Par ordonnance du 8 septembre 2017, la clôture de l'instruction a été fixée en dernier lieu au 8 novembre 2017 à 12 heures.

Vu les autres pièces du dossier.

Vu :

- le code de la voirie routière ;

- le code de justice administrative.

Les parties ont été régulièrement averties du jour de l'audience.

Ont été entendus au cours de l'audience publique :

- le rapport de M. Paul-André Braud,

- les conclusions de M. Nicolas Normand, rapporteur public ;

- et les observations de Me Gabard, avocat de Mme A...et celles de Me Papin, avocat de la commune de Saint-Palais-sur-Mer.

Une note en délibéré présentée pour Mme A...par Me Gabard a été enregistrée le 8 décembre 2017.

Considérant ce qui suit :

1. La commune de Saint-Palais-sur-Mer a souhaité aménager l'avenue de Pontaillac, voie très fréquentée en secteur urbain classée en zone UD permettant de joindre la plage de Nauzan à la plage de Saint-Palais, afin d'y aménager sur toute sa longueur, d'environ 800 mètres, une piste cyclable à double sens, des stationnements organisés pour remédier à des stationnements anarchiques sur les trottoirs, trois mini-giratoires, des plantations pour remplacer des tilleuls âgés et des trottoirs sécurisés et éclairés par de nouveaux candélabres.
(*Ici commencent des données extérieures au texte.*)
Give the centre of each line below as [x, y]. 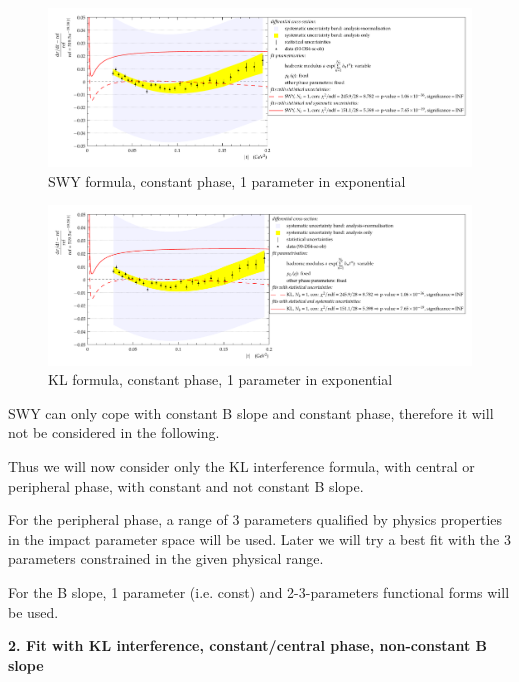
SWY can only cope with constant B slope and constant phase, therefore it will [251, 412]
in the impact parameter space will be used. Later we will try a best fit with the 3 [259, 538]
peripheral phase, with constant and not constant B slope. [186, 485]
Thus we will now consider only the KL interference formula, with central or [241, 465]
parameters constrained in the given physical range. [166, 558]
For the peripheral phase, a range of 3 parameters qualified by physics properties [255, 519]
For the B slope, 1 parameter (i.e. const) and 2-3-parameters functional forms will [259, 591]
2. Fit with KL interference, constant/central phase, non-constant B [247, 645]
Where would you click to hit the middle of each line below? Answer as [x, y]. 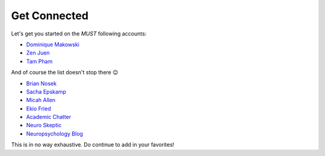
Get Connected [50, 16]
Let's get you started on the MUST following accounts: [79, 34]
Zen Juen [38, 53]
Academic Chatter [49, 117]
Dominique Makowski [53, 44]
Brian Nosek [42, 83]
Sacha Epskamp [46, 91]
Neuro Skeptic [44, 125]
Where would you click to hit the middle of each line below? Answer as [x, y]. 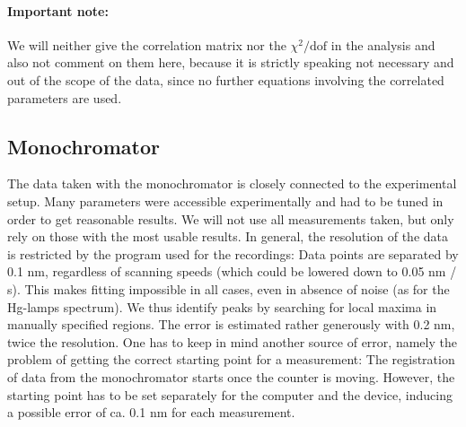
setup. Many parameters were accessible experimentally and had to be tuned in [225, 200]
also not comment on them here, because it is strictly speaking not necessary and [231, 62]
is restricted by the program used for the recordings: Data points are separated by [233, 253]
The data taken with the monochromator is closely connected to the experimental [232, 183]
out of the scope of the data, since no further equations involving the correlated [226, 79]
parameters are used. [65, 97]
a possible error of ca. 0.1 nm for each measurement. [151, 412]
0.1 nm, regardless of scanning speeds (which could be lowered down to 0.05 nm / [232, 271]
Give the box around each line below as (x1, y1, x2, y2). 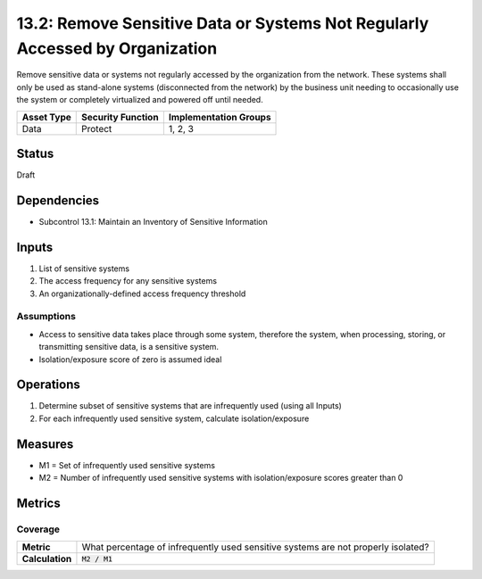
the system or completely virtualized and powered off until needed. (16, 95, 263, 105)
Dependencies (16, 193, 100, 208)
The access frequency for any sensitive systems (38, 276, 218, 286)
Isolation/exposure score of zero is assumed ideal (38, 353, 222, 365)
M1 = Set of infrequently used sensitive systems (38, 459, 216, 470)
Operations (16, 377, 80, 393)
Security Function (81, 111, 160, 123)
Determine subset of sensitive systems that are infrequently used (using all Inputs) (38, 401, 343, 411)

Un plan d'alignement en vue de réaliser cette opération a été mis à l'enquête publique du 1er au 16 décembre 2011. Malgré les observations émises par Mme A...pendant l'enquête, revendiquant la propriété de l'espace de 68 m² situé devant le numéro 8 de l'avenue où elle possède un local à vocation commerciale, et les recommandations du commissaire-enquêteur tendant à vérifier la propriété des espaces voisins également situés devant des locaux commerciaux, le conseil municipal de Saint-Palais-sur-Mer a, dans une délibération du 29 mars 2012, adopté le plan d'alignement en regardant ces espaces comme appartenant au domaine public. Sur recours gracieux de Mme A...tendant au maintien de la disposition de sa " terrasse ", le maire lui a indiqué par lettre du 31 mai 2012 qu'il n'entendait pas revenir sur la détermination de l'alignement, mais que l'emprise sur sa propriété serait indemnisée dans les conditions proposées par le service des Domaines, à raison de 35 euros par mètre carré, et que l'accès à son garage bénéficierait d'aménagements. Mme A...a demandé au tribunal administratif de Poitiers d'annuler cette délibération. Elle relève appel du jugement n° 1201951 du 5 novembre 2015 par lequel le tribunal administratif de Poitiers a rejeté sa demande.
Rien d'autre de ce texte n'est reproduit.